[What is expected] Every line below from the one with "recovery of A." through the one with "COUNT() -- Count records (61, 87)" should be retyped exactly, both ends included; no other lines and no pictures.

--- Working data ---

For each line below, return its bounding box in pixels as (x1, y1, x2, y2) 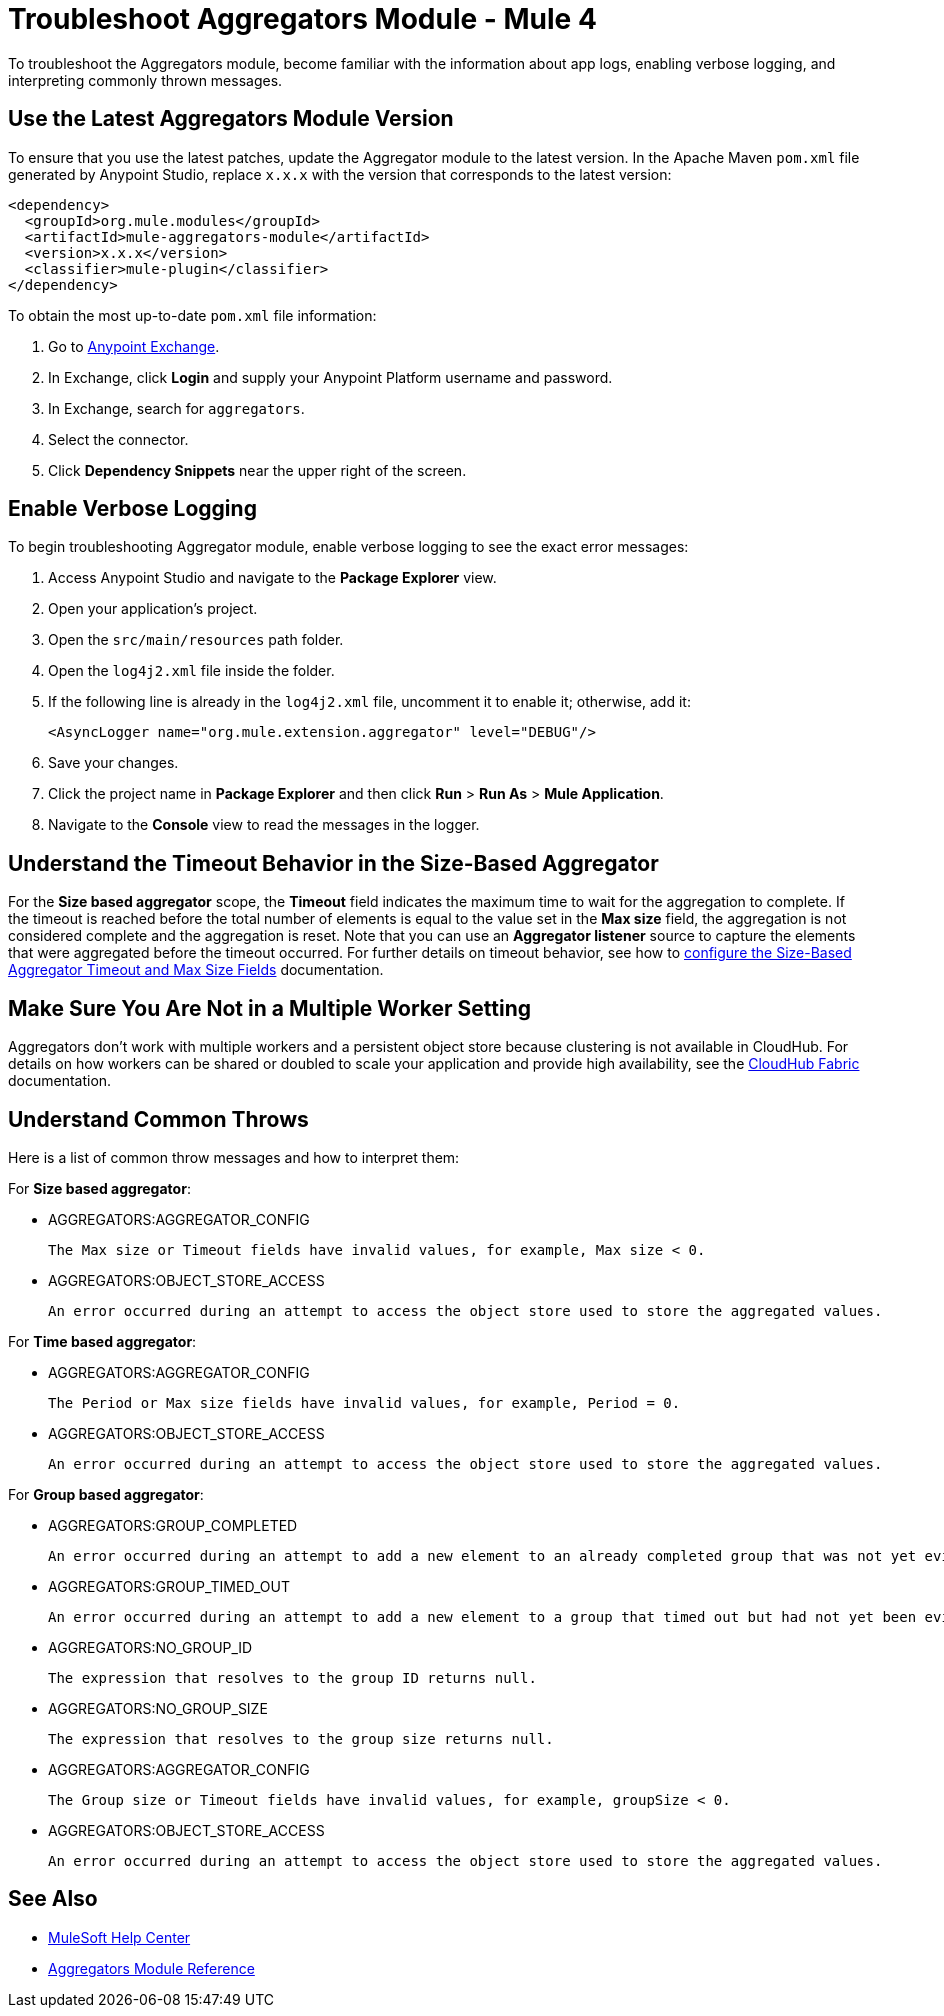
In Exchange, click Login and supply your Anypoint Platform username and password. (48, 368, 613, 386)
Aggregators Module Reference (48, 1959, 255, 1977)
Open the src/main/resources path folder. (48, 631, 344, 649)
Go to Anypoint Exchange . (48, 337, 220, 355)
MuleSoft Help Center (48, 1928, 191, 1946)
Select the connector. (48, 430, 189, 448)
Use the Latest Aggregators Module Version (8, 106, 454, 132)
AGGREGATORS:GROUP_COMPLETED (48, 1516, 298, 1534)
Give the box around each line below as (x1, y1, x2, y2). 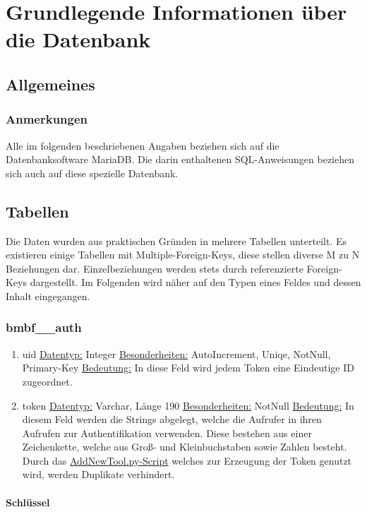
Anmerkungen (6, 110, 88, 128)
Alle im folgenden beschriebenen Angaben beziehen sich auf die (6, 138, 279, 153)
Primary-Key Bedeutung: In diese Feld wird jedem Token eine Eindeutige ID (22, 360, 354, 375)
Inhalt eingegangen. (6, 288, 90, 303)
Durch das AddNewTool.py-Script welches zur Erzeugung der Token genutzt (22, 453, 352, 468)
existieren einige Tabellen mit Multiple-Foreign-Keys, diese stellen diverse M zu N (6, 247, 360, 262)
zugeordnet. (22, 374, 73, 388)
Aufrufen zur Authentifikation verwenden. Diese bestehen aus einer (22, 425, 312, 440)
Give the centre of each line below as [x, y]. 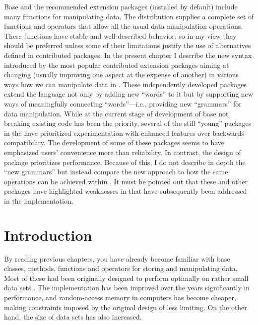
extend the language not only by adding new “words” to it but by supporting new [129, 94]
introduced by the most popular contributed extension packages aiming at [117, 65]
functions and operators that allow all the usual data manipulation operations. [124, 26]
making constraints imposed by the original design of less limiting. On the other [126, 307]
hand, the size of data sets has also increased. [73, 317]
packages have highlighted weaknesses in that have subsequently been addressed [126, 191]
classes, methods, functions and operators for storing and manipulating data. [121, 268]
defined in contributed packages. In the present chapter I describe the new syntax [128, 55]
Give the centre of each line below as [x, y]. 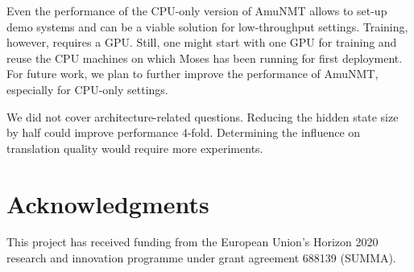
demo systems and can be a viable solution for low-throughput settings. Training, [207, 26]
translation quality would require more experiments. [135, 148]
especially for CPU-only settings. [87, 89]
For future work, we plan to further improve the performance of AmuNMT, [193, 74]
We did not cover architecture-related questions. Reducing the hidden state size [203, 116]
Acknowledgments [108, 203]
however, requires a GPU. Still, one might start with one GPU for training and [202, 42]
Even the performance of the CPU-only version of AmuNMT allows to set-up [197, 10]
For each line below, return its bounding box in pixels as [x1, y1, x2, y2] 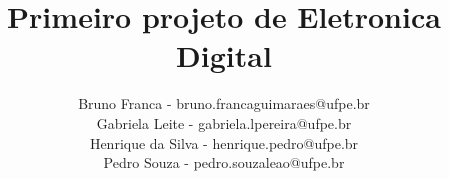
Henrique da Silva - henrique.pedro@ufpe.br [89, 132, 359, 153]
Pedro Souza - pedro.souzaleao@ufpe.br [103, 152, 345, 173]
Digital [176, 35, 272, 76]
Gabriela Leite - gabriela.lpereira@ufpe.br [96, 112, 352, 133]
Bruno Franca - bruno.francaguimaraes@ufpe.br [78, 93, 370, 114]
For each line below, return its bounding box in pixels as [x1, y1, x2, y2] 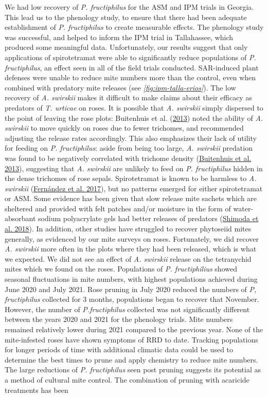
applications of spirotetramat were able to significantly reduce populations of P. [5, 51, 256, 62]
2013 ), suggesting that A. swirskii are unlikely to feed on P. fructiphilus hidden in [5, 163, 263, 173]
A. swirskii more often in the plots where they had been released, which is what [5, 243, 257, 254]
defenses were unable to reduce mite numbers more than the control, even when [5, 72, 256, 83]
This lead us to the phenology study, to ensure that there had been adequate [5, 11, 247, 22]
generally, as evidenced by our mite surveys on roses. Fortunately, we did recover [5, 233, 259, 244]
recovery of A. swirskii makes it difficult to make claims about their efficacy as [5, 92, 252, 103]
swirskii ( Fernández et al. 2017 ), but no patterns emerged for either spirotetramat [5, 183, 263, 193]
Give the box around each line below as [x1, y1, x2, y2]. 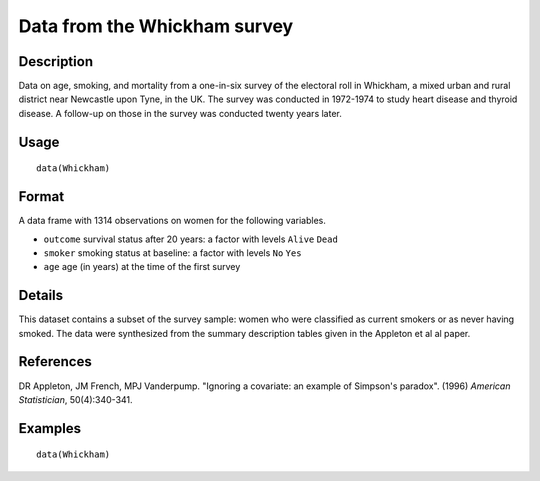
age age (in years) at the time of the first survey [43, 261, 241, 273]
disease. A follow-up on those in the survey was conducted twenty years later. [18, 107, 342, 119]
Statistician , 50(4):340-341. [18, 393, 134, 405]
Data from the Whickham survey [18, 15, 294, 37]
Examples [18, 420, 82, 437]
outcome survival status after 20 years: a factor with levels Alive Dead [43, 233, 339, 245]
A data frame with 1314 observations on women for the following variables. [18, 215, 327, 227]
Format [18, 188, 65, 205]
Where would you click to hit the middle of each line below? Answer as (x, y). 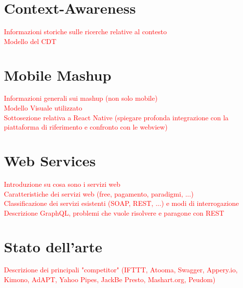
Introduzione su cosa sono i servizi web (62, 184)
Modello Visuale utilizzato (43, 108)
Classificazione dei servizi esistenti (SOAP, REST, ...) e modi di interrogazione (121, 203)
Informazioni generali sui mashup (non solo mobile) (81, 98)
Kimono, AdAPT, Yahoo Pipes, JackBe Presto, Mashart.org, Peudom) (110, 279)
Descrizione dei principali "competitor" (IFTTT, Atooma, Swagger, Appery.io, (121, 270)
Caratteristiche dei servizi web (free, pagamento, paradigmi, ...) (99, 193)
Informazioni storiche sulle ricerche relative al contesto (85, 32)
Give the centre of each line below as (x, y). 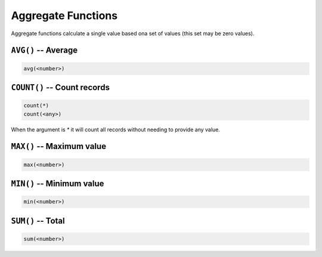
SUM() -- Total (38, 221)
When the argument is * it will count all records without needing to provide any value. (116, 129)
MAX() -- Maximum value (59, 146)
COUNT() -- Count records (61, 87)
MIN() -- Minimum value (58, 183)
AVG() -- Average (44, 50)
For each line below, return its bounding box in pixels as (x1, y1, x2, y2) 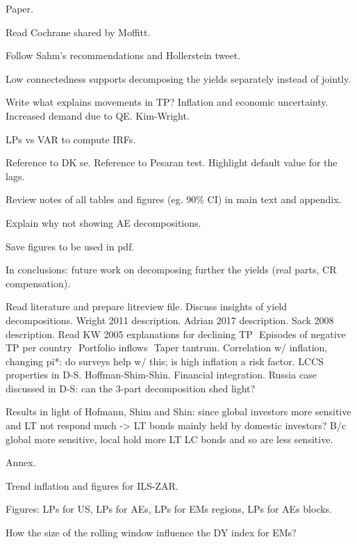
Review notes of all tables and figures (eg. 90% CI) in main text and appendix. (6, 192, 342, 207)
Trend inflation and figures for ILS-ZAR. (6, 478, 178, 493)
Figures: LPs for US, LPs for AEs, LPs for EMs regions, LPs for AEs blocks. (6, 502, 333, 516)
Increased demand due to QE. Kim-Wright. (6, 108, 190, 122)
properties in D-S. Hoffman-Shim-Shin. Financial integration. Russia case (6, 367, 317, 382)
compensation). (6, 275, 71, 290)
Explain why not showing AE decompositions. (6, 215, 201, 230)
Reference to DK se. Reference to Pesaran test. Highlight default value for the (6, 155, 338, 170)
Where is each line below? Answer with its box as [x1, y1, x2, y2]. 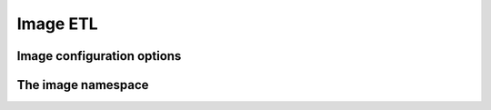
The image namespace [16, 77, 149, 93]
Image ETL [16, 14, 99, 34]
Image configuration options [16, 48, 182, 64]
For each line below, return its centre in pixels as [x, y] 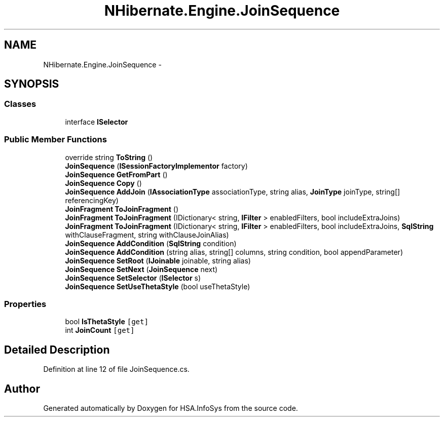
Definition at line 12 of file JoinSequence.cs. [116, 369]
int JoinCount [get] [100, 330]
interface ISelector [97, 122]
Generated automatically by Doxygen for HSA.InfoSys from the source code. [171, 408]
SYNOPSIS [32, 84]
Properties [25, 304]
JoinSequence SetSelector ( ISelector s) [133, 278]
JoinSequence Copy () [103, 183]
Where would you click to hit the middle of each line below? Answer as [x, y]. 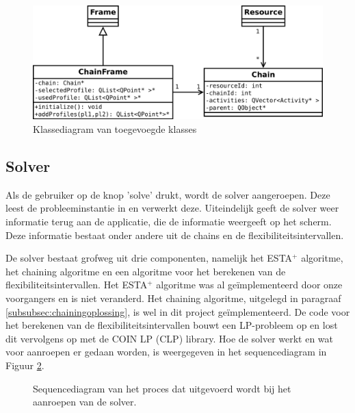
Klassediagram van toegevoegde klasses [115, 129]
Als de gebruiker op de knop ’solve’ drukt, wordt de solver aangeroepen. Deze [168, 194]
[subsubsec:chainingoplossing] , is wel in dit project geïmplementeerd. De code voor [178, 311]
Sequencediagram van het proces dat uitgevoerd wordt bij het [162, 388]
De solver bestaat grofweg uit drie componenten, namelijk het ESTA [149, 258]
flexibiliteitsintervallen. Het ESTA [77, 285]
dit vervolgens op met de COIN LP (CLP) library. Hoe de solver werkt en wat [170, 338]
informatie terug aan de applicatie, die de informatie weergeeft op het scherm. [169, 222]
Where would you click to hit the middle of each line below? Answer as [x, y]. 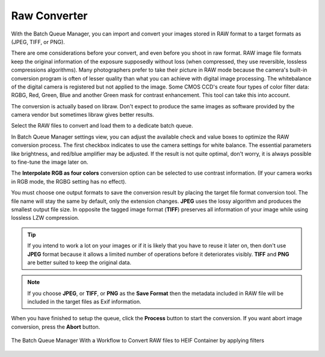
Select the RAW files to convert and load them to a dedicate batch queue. [102, 126]
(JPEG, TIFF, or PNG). [38, 42]
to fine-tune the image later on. [50, 162]
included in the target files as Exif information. [84, 302]
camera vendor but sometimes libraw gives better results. [83, 115]
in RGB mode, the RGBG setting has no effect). [69, 181]
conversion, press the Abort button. [56, 327]
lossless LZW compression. [45, 218]
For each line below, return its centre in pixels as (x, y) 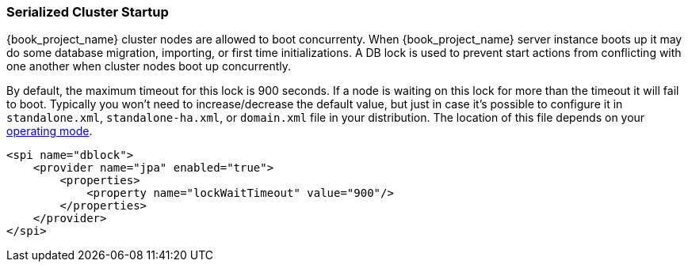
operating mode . (50, 131)
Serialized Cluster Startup (88, 12)
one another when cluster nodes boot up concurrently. (149, 66)

---

[Result of the task]
recovery of A. swirskii makes it difficult to make claims about their efficacy as [5, 92, 252, 103]
swirskii ( Fernández et al. 2017 ), but no patterns emerged for either spirotetramat [5, 183, 263, 193]
Give the box around each line below as [x1, y1, x2, y2]. 
age age (in years) at the time of the first survey [43, 261, 241, 273]
disease. A follow-up on those in the survey was conducted twenty years later. [18, 107, 342, 119]
Statistician , 50(4):340-341. [18, 393, 134, 405]
Data from the Whickham survey [18, 15, 294, 37]
Examples [18, 420, 82, 437]
outcome survival status after 20 years: a factor with levels Alive Dead [43, 233, 339, 245]
A data frame with 1314 observations on women for the following variables. [18, 215, 327, 227]
Format [18, 188, 65, 205]
Where would you click to hit the middle of each line below? Answer as (x, y). 
Introduzione su cosa sono i servizi web (62, 184)
Modello Visuale utilizzato (43, 108)
Classificazione dei servizi esistenti (SOAP, REST, ...) e modi di interrogazione (121, 203)
Informazioni generali sui mashup (non solo mobile) (81, 98)
Kimono, AdAPT, Yahoo Pipes, JackBe Presto, Mashart.org, Peudom) (110, 279)
Descrizione dei principali "competitor" (IFTTT, Atooma, Swagger, Appery.io, (121, 270)
Caratteristiche dei servizi web (free, pagamento, paradigmi, ...) (99, 193)
Informazioni storiche sulle ricerche relative al contesto (85, 32)
Give the centre of each line below as (x, y). 
SUM() -- Total (38, 221)
When the argument is * it will count all records without needing to provide any value. (116, 129)
MAX() -- Maximum value (59, 146)
COUNT() -- Count records (61, 87)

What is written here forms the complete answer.